YOUR GOAL:
Only the lines from the one containing "There’s a lot" through the end of the material should be printed, exactly as they appear. Leave out pictures.
+ + + + + + +
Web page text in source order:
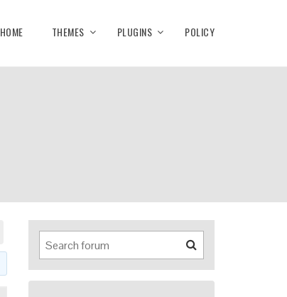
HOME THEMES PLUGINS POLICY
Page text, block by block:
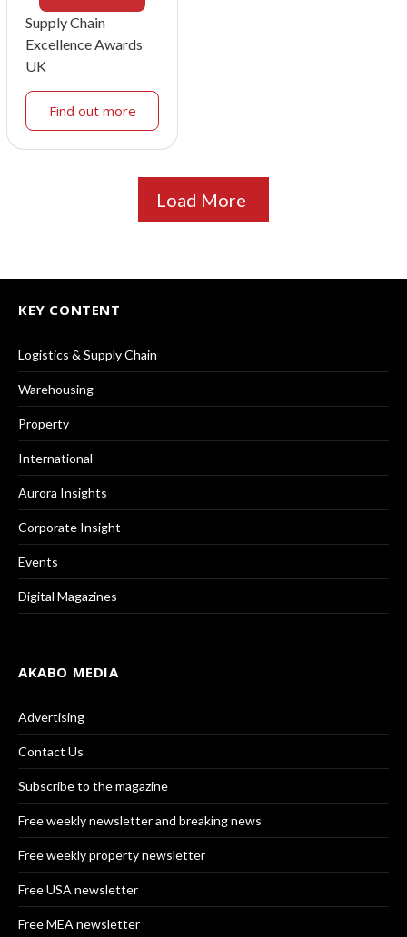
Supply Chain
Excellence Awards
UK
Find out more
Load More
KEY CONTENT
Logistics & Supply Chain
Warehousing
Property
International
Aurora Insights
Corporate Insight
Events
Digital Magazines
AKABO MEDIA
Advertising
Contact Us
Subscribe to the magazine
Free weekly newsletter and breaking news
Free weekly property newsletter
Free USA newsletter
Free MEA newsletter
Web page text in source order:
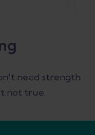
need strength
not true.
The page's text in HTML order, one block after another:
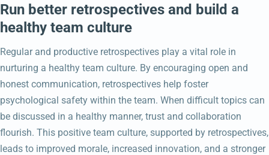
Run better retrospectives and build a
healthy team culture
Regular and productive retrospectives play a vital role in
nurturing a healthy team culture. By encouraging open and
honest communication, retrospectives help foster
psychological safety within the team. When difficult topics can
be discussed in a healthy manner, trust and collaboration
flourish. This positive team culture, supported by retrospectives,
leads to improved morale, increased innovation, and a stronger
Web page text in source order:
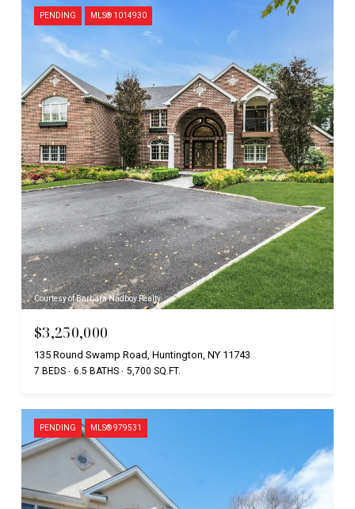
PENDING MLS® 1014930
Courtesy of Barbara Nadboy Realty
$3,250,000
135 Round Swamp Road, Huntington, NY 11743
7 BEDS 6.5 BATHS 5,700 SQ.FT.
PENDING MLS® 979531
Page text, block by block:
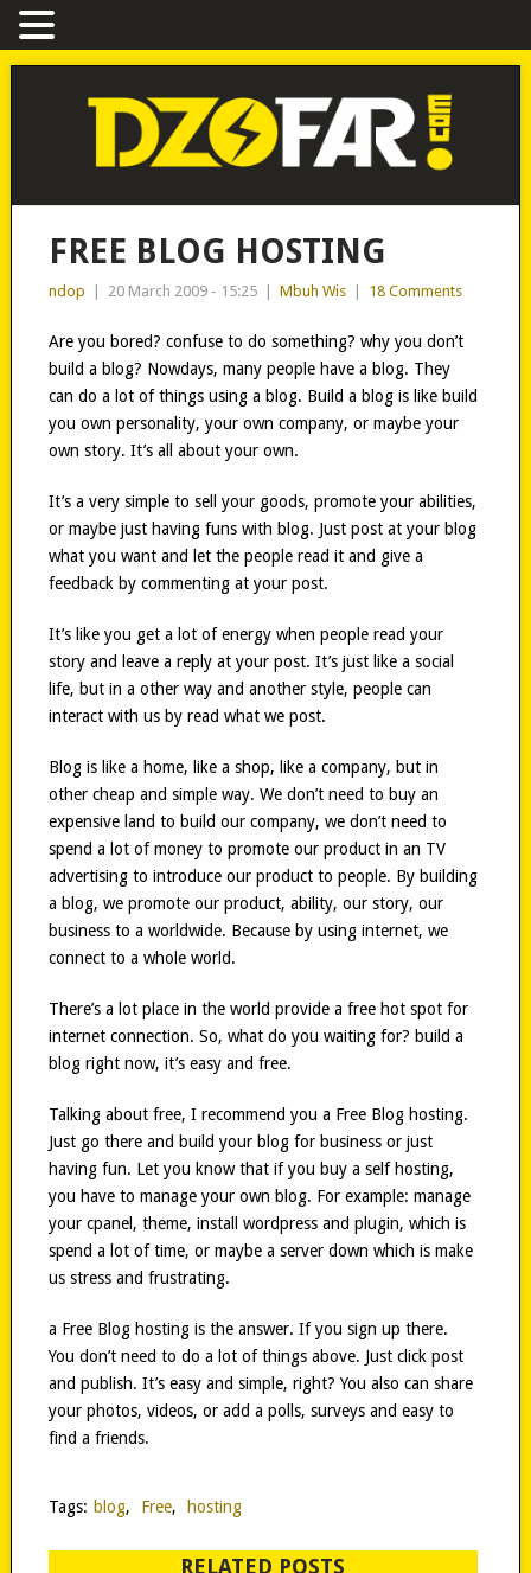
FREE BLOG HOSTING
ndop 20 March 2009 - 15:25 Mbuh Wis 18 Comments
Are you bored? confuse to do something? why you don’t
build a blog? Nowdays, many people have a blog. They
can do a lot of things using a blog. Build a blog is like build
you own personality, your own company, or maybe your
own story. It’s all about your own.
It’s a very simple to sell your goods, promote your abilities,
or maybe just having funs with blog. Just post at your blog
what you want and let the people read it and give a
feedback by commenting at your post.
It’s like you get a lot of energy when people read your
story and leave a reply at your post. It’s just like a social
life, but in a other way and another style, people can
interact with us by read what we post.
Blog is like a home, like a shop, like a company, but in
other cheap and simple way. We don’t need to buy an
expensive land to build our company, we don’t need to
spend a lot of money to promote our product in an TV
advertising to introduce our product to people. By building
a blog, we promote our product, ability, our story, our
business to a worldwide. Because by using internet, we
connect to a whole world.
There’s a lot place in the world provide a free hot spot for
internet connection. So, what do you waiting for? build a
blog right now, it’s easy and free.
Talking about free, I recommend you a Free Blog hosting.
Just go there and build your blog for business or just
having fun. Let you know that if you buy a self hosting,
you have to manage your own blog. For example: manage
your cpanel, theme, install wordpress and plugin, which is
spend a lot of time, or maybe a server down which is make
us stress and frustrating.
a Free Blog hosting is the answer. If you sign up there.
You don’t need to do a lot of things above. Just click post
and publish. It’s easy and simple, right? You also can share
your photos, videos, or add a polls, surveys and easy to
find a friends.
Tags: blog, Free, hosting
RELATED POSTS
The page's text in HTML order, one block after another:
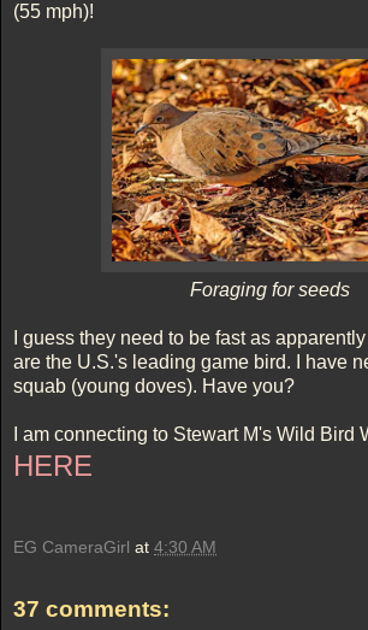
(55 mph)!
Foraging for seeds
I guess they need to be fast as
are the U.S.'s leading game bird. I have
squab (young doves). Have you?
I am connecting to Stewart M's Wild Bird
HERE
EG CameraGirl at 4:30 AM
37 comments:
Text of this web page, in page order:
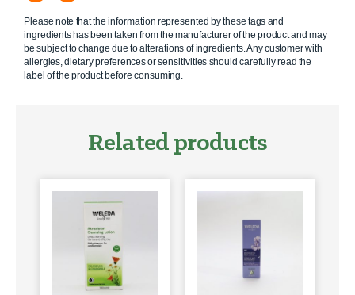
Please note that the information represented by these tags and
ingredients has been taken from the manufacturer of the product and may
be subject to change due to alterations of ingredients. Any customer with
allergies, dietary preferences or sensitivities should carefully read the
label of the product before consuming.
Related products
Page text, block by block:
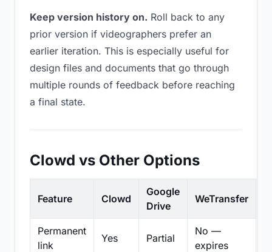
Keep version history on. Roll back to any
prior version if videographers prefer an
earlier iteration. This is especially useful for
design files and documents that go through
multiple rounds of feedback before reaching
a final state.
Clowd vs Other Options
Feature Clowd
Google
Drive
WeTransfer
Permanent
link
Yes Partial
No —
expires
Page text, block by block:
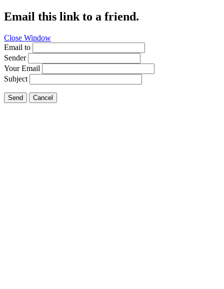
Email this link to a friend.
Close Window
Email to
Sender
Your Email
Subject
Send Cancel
+ + + + + + +
REPLY TO THE EXERCISE:
There’s a lot place in the world provide a free hot spot for
internet connection. So, what do you waiting for? build a
blog right now, it’s easy and free.
Talking about free, I recommend you a Free Blog hosting.
Just go there and build your blog for business or just
having fun. Let you know that if you buy a self hosting,
you have to manage your own blog. For example: manage
your cpanel, theme, install wordpress and plugin, which is
spend a lot of time, or maybe a server down which is make
us stress and frustrating.
a Free Blog hosting is the answer. If you sign up there.
You don’t need to do a lot of things above. Just click post
and publish. It’s easy and simple, right? You also can share
your photos, videos, or add a polls, surveys and easy to
find a friends.
Tags: blog, Free, hosting
RELATED POSTS
The page's text in HTML order, one block after another:
(55 mph)!
Foraging for seeds
I guess they need to be fast as
are the U.S.'s leading game bird. I have
squab (young doves). Have you?
I am connecting to Stewart M's Wild Bird
HERE
EG CameraGirl at 4:30 AM
37 comments:
Text of this web page, in page order:
Please note that the information represented by these tags and
ingredients has been taken from the manufacturer of the product and may
be subject to change due to alterations of ingredients. Any customer with
allergies, dietary preferences or sensitivities should carefully read the
label of the product before consuming.
Related products
Page text, block by block:
Keep version history on. Roll back to any
prior version if videographers prefer an
earlier iteration. This is especially useful for
design files and documents that go through
multiple rounds of feedback before reaching
a final state.
Clowd vs Other Options
Feature Clowd
Google
Drive
WeTransfer
Permanent
link
Yes Partial
No —
expires
Page text, block by block:
Email this link to a friend.
Close Window
Email to
Sender
Your Email
Subject
Send Cancel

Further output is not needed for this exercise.